Schedule
Subscribe to our calendar for the most recent schedule.
June 5th 3:00pm CET - Lennart Schneider
Title: Hyperband-based Bayesian Optimization for Efficient Black-box Prompt Selection
Abstract:
Optimal prompt selection is a key factor for good performance of large language models (LLMs) on downstream tasks. However, in black-box settings, where models are only accessible via APIs, automated selection becomes a combinatorial, gradient-free optimization problem with high evaluation costs. We introduce HbBoPs, a framework that integrates a structural-aware Gaussian process surrogate with Hyperband as a multi-fidelity scheduler for sample-efficient black-box prompt selection. By representing prompts through embeddings of instructions and exemplars as modular components, our surrogate captures structural similarities across prompts. Hyperband allows for adaptively allocating computational budget, evaluating prompts at varying fidelity levels, and strongly reducing the number of full prompt evaluations. We validate our approach on ten datasets across three LLMs and demonstrate consistent improvements over state-of-the-art baselines and competitors.
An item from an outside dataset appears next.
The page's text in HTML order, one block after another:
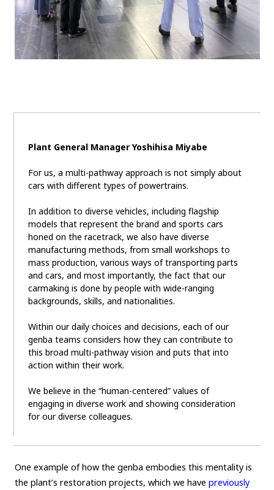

This work broadens the scope of AutoML by extending multi-fidelity Bayesian optimization, traditionally applied to hyperparameter or neural architecture search, to structured, high-cost decision spaces in modern NLP.
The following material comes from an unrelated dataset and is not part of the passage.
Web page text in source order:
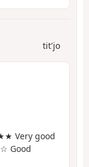
tit'jo
Very good
Good

June 19th 3:00pm CET - David Salinas
Title: Tuning LLM Judge Design Decisions for 1/1000 of the Cost
Abstract:
Evaluating Large Language Models (LLMs) often requires costly human annotations. To address this, LLM-based judges have been proposed, which compare the outputs of two LLMs enabling the ranking of models without human intervention. While several approaches have been proposed, many confounding factors are present between different papers. For instance the model, the prompt and other hyperparameters are typically changed at the same time making apple-to-apple comparisons challenging.In this paper, we propose to systematically analyze and tune the hyperparameters of LLM judges. To alleviate the high cost of evaluating a judge, we propose to leverage multi-objective multi-fidelity which allows to find judges that trades accuracy for cost and also reduce significantly the cost of the search. Our method identifies judges that not only outperform existing benchmarks in accuracy and cost-efficiency but also utilize open-weight models, ensuring greater accessibility and reproducibility.